**TASK GOAL**:
Retype every line from the top of the entries down to the one with "Añade tu información", both included, and skip the pictures.

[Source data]
■ ■ ■

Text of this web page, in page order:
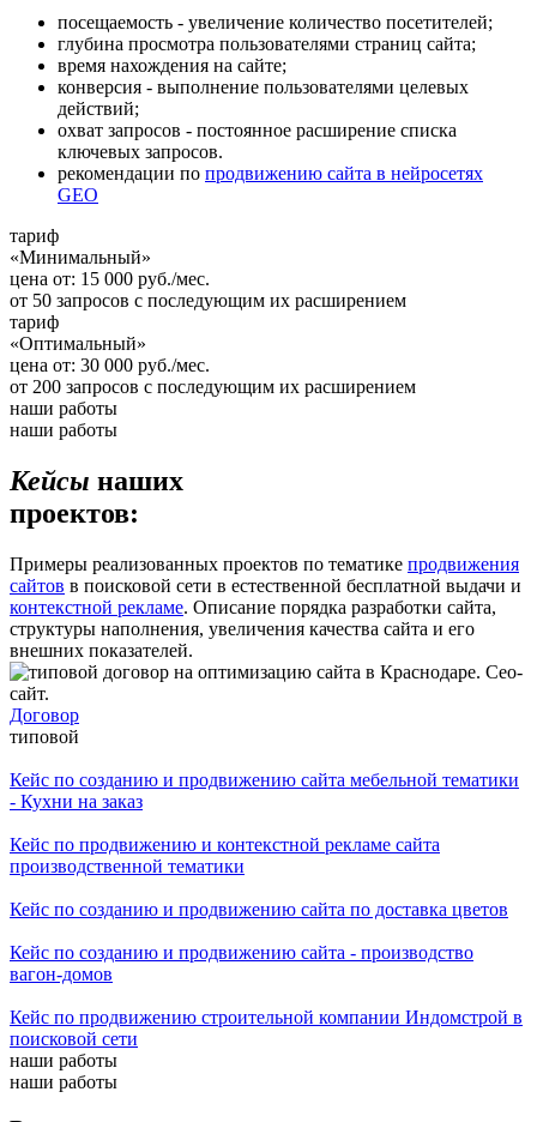
посещаемость - увеличение количество посетителей;
глубина просмотра пользователями страниц сайта;
время нахождения на сайте;
конверсия - выполнение пользователями целевых
действий;
охват запросов - постоянное расширение списка
ключевых запросов.
рекомендации по продвижению сайта в нейросетях
GEO
тариф
«Минимальный»
цена от: 15 000 руб./мес.
от 50 запросов с последующим их расширением
тариф
«Оптимальный»
цена от: 30 000 руб./мес.
от 200 запросов с последующим их расширением
наши работы
наши работы
Кейсы наших
проектов:
Примеры реализованных проектов по тематике продвижения
сайтов в поисковой сети в естественной бесплатной выдачи и
контекстной рекламе. Описание порядка разработки сайта,
структуры наполнения, увеличения качества сайта и его
внешних показателей.
Договор
типовой
Кейс по созданию и продвижению сайта мебельной тематики
- Кухни на заказ
Кейс по продвижению и контекстной рекламе сайта
производственной тематики
Кейс по созданию и продвижению сайта по доставка цветов
Кейс по созданию и продвижению сайта - производство
вагон-домов
Кейс по продвижению строительной компании Индомстрой в
поисковой сети
наши работы
наши работы
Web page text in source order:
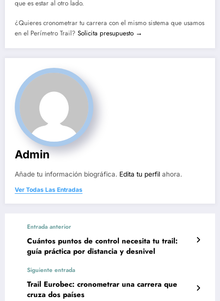
que es estar al otro lado.
¿Quieres cronometrar tu carrera con el mismo sistema que usamos
en el Perímetro Trail? Solicita presupuesto →
Admin
Añade tu información biográfica. Edita tu perfil ahora.
Ver Todas Las Entradas
Entrada anterior
Cuántos puntos de control necesita tu trail:
guía práctica por distancia y desnivel
Siguiente entrada
Trail Eurobec: cronometrar una carrera que
cruza dos países
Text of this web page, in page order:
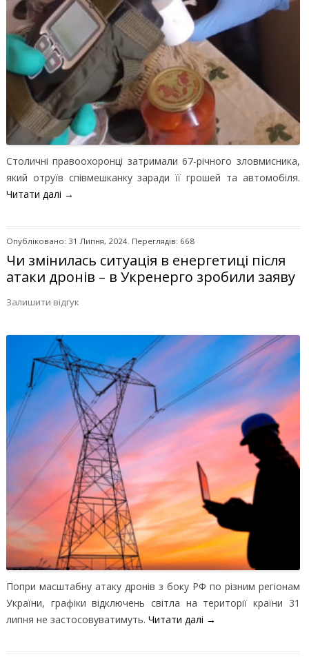
Столичні правоохоронці затримали 67-річного зловмисника,
який отруїв співмешканку заради її грошей та автомобіля.
Читати далі →
Опубліковано: 31 Липня, 2024. Переглядів: 668
Чи змінилась ситуація в енергетиці після
атаки дронів – в Укренерго зробили заяву
Залишити відгук
Попри масштабну атаку дронів з боку РФ по різним регіонам
України, графіки відключень світла на території країни 31
липня не застосовуватимуть. Читати далі →
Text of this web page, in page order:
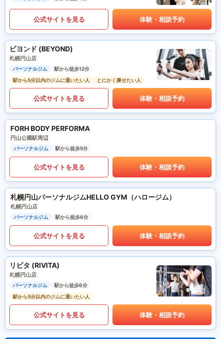
公式サイトを見る 体験・相談予約
ビヨンド (BEYOND)
札幌円山店
パーソナルジム
駅から徒歩12分
駅から5分以内のジムに通いたい人
とにかく痩せたい人
公式サイトを見る 体験・相談予約
FORH BODY PERFORMA
円山公園駅周辺
パーソナルジム 駅から徒歩5分
公式サイトを見る 体験・相談予約
札幌円山パーソナルジムHELLO GYM（ハロージム）
札幌円山店
パーソナルジム 駅から徒歩6分
公式サイトを見る 体験・相談予約
リビタ (RIVITA)
札幌円山店
パーソナルジム
駅から徒歩6分
駅から5分以内のジムに通いたい人
公式サイトを見る 体験・相談予約
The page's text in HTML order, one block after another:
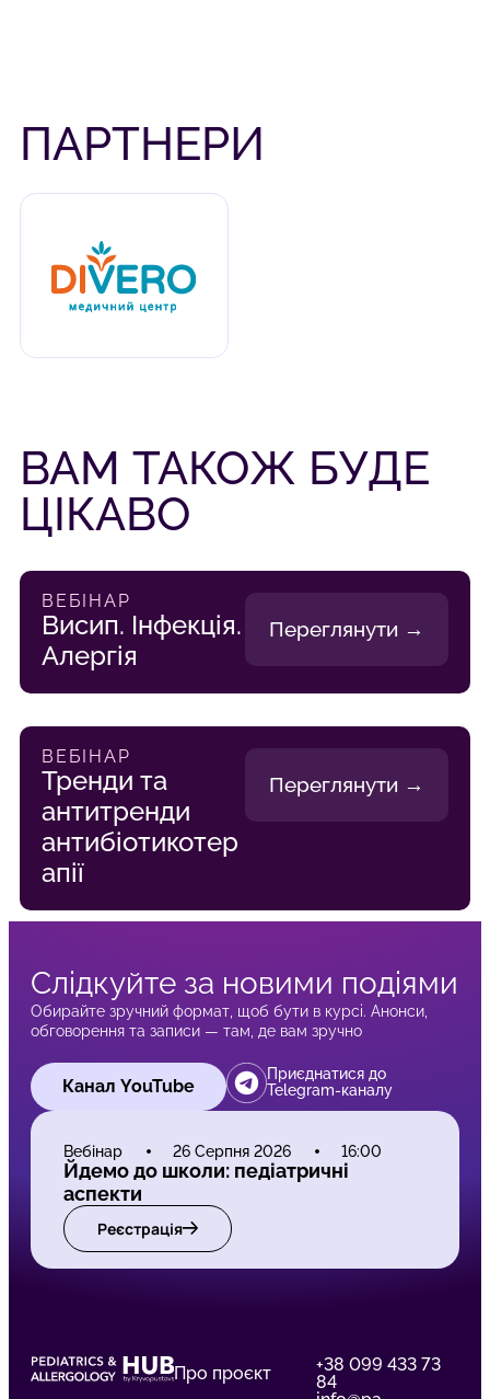
ПАРТНЕРИ
ВАМ ТАКОЖ БУДЕ
ЦІКАВО
ВЕБІНАР
Висип. Інфекція.
Алергія
Переглянути →
ВЕБІНАР
Тренди та
антитренди
антибіотикотер
апії
Переглянути →
Слідкуйте за новими подіями
Обирайте зручний формат, щоб бути в курсі. Анонси,
обговорення та записи — там, де вам зручно
Канал YouTube
Приєднатися до
Telegram-каналу
Вебінар 26 Серпня 2026 16:00
Йдемо до школи: педіатричні
аспекти
Реєстрація
Про проєкт
+38 099 433 73
84
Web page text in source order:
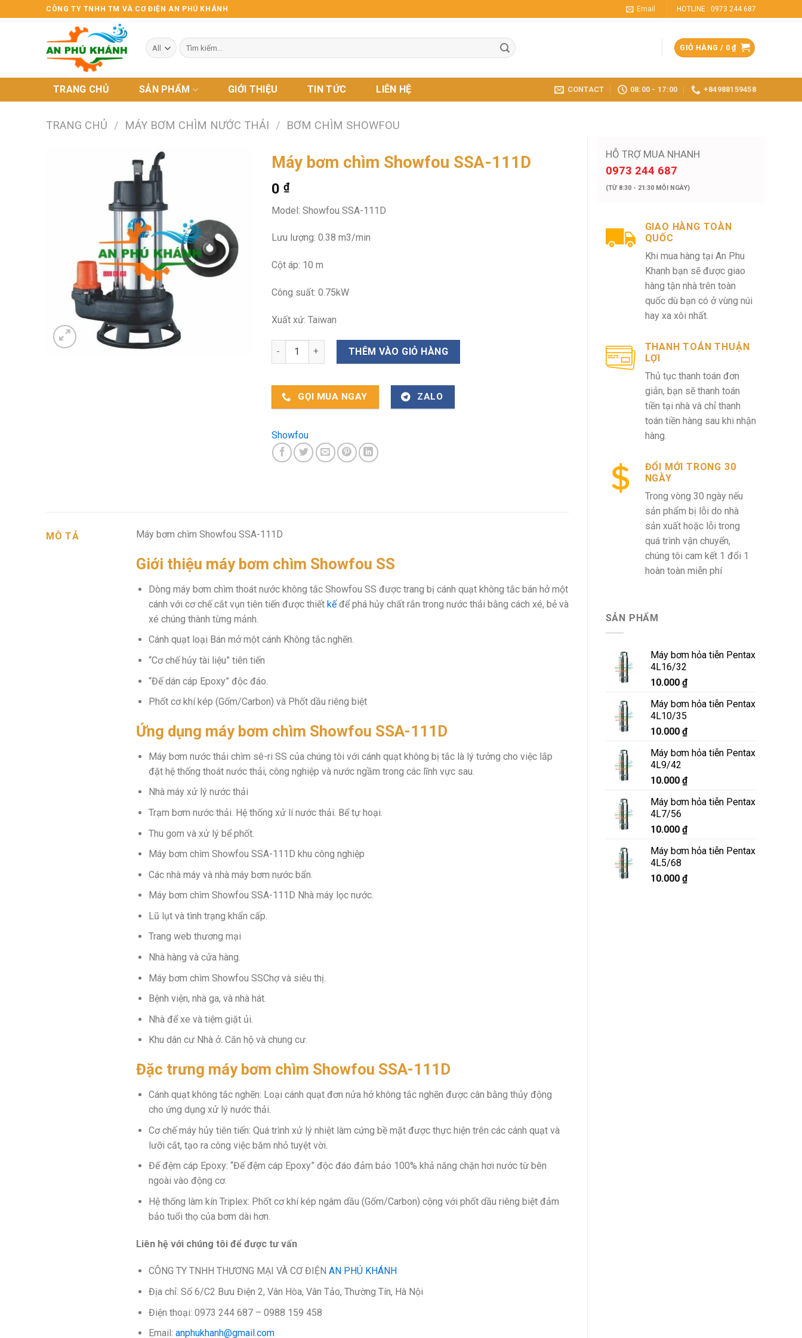
to
CÔNG TY TNHH TM VÀ CƠ ĐIỆN AN PHÚ KHÁNH Email HOTLINE : 0973 244 687
Tìm
kiếm:
GIỎ HÀNG / 0₫
TRANG CHỦ SẢN PHẨM GIỚI THIỆU TIN TỨC LIÊN HỆ CONTACT 08:00 - 17:00 +84988159458
TRANG CHỦ / MÁY BƠM CHÌM NƯỚC THẢI / BƠM CHÌM SHOWFOU
HỖ TRỢ MUA NHANH
0973 244 687
(TỪ 8:30 - 21:30 MỖI NGÀY)
GIAO HÀNG TOÀN
QUỐC
Khi mua hàng tại An Phu
Khanh bạn sẽ được giao
hàng tận nhà trên toàn
quốc dù bạn có ở vùng núi
hay xa xôi nhất.
THANH TOÁN THUẬN
LỢI
Thủ tục thanh toán đơn
giản, bạn sẽ thanh toán
tiền tại nhà và chỉ thanh
toán tiền hàng sau khi nhận
hàng.
ĐỔI MỚI TRONG 30
NGÀY
Trong vòng 30 ngày nếu
sản phẩm bị lỗi do nhà
sản xuất hoặc lỗi trong
quá trình vận chuyển,
chúng tôi cam kết 1 đổi 1
hoàn toàn miễn phí
SẢN PHẨM
Máy bơm hỏa tiễn Pentax
4L16/32
10.000 ₫
Máy bơm hỏa tiễn Pentax
4L10/35
10.000 ₫
Máy bơm hỏa tiễn Pentax
4L9/42
10.000 ₫
Máy bơm hỏa tiễn Pentax
4L7/56
10.000 ₫
Máy bơm hỏa tiễn Pentax
4L5/68
10.000 ₫
Máy bơm chìm Showfou SSA-111D
0 ₫
Model: Showfou SSA-111D
Lưu lượng: 0.38 m3/min
Cột áp: 10 m
Công suất: 0.75kW
Xuất xứ: Taiwan
Máy bơm chìm Showfou SSA-111D số lượng
THÊM VÀO GIỎ HÀNG
GỌI MUA NGAY ZALO
Showfou
MÔ TẢ Máy bơm chìm Showfou SSA-111D
Giới thiệu máy bơm chìm Showfou SS
Dòng máy bơm chìm thoát nước không tắc Showfou SS được trang bị cánh quạt không tắc bán hở một
cánh với cơ chế cắt vụn tiên tiến được thiết kếđể phá hủy chất rắn trong nước thải bằng cách xé, bẻ và
xé chúng thành từng mảnh.
Cánh quạt loại Bán mở một cánh Không tắc nghẽn.
“Cơ chế hủy tài liệu” tiên tiến
“Đế dán cáp Epoxy” độc đáo.
Phốt cơ khí kép (Gốm/Carbon) và Phốt dầu riêng biệt
Ứng dụng máy bơm chìm Showfou SSA-111D
Máy bơm nước thải chìm sê-ri SS của chúng tôi với cánh quạt không bị tắc là lý tưởng cho việc lắp
đặt hệ thống thoát nước thải, công nghiệp và nước ngầm trong các lĩnh vực sau.
Nhà máy xử lý nước thải
Trạm bơm nước thải. Hệ thống xử lí nước thải. Bể tự hoại.
Thu gom và xử lý bể phốt.
Máy bơm chìm Showfou SSA-111D khu công nghiệp
Các nhà máy và nhà máy bơm nước bẩn.
Máy bơm chìm Showfou SSA-111D Nhà máy lọc nước.
Lũ lụt và tình trạng khẩn cấp.
Trang web thương mại
Nhà hàng và cửa hàng.
Máy bơm chìm Showfou SSChợ và siêu thị.
Bệnh viện, nhà ga, và nhà hát.
Nhà để xe và tiệm giặt ủi.
Khu dân cư Nhà ở. Căn hộ và chung cư.
Đặc trưng máy bơm chìm Showfou SSA-111D
Cánh quạt không tắc nghẽn: Loại cánh quạt đơn nửa hở không tắc nghẽn được cân bằng thủy động
cho ứng dụng xử lý nước thải.
Cơ chế máy hủy tiên tiến: Quá trình xử lý nhiệt làm cứng bề mặt được thực hiện trên các cánh quạt và
lưỡi cắt, tạo ra công việc băm nhỏ tuyệt vời.
Đế đệm cáp Epoxy: “Đế đệm cáp Epoxy” độc đáo đảm bảo 100% khả năng chặn hơi nước từ bên
ngoài vào động cơ.
Hệ thống làm kín Triplex: Phốt cơ khí kép ngâm dầu (Gốm/Carbon) cộng với phốt dầu riêng biệt đảm
bảo tuổi thọ của bơm dài hơn.
Liên hệ với chúng tôi để được tư vấn
CÔNG TY TNHH THƯƠNG MẠI VÀ CƠ ĐIỆN AN PHÚ KHÁNH
Địa chỉ: Số 6/C2 Bưu Điện 2, Vân Hòa, Vân Tảo, Thường Tín, Hà Nội
Điện thoại: 0973 244 687 – 0988 159 458
Email: anphukhanh@gmail.com

■ ■ ■

**FINAL ANSWER**:
Text of this web page, in page order:
посещаемость - увеличение количество посетителей;
глубина просмотра пользователями страниц сайта;
время нахождения на сайте;
конверсия - выполнение пользователями целевых
действий;
охват запросов - постоянное расширение списка
ключевых запросов.
рекомендации по продвижению сайта в нейросетях
GEO
тариф
«Минимальный»
цена от: 15 000 руб./мес.
от 50 запросов с последующим их расширением
тариф
«Оптимальный»
цена от: 30 000 руб./мес.
от 200 запросов с последующим их расширением
наши работы
наши работы
Кейсы наших
проектов:
Примеры реализованных проектов по тематике продвижения
сайтов в поисковой сети в естественной бесплатной выдачи и
контекстной рекламе. Описание порядка разработки сайта,
структуры наполнения, увеличения качества сайта и его
внешних показателей.
Договор
типовой
Кейс по созданию и продвижению сайта мебельной тематики
- Кухни на заказ
Кейс по продвижению и контекстной рекламе сайта
производственной тематики
Кейс по созданию и продвижению сайта по доставка цветов
Кейс по созданию и продвижению сайта - производство
вагон-домов
Кейс по продвижению строительной компании Индомстрой в
поисковой сети
наши работы
наши работы
Web page text in source order:
que es estar al otro lado.
¿Quieres cronometrar tu carrera con el mismo sistema que usamos
en el Perímetro Trail? Solicita presupuesto →
Admin
Añade tu información biográfica. Edita tu perfil ahora.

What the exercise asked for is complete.